> **TASK TO CARRY OUT**
If an entry holds a picture, leave the picture out and copy the rest of the listing exactly.

> **RECORDS SHOWN**

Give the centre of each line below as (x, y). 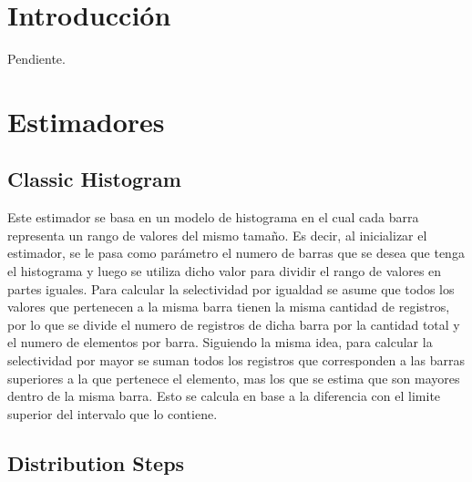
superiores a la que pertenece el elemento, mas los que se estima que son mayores (234, 378)
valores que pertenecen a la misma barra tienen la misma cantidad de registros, (229, 307)
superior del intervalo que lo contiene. (113, 413)
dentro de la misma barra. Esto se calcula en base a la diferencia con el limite (224, 396)
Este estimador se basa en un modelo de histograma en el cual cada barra (213, 217)
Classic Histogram (94, 179)
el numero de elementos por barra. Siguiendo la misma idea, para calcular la (220, 342)
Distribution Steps (96, 462)

> **WRITTEN RESPONSE**
Give the centre of each line below as (x, y). 
superiores a la que pertenece el elemento, mas los que se estima que son mayores (234, 378)
valores que pertenecen a la misma barra tienen la misma cantidad de registros, (229, 307)
superior del intervalo que lo contiene. (113, 413)
dentro de la misma barra. Esto se calcula en base a la diferencia con el limite (224, 396)
Este estimador se basa en un modelo de histograma en el cual cada barra (213, 217)
Classic Histogram (94, 179)
el numero de elementos por barra. Siguiendo la misma idea, para calcular la (220, 342)
Distribution Steps (96, 462)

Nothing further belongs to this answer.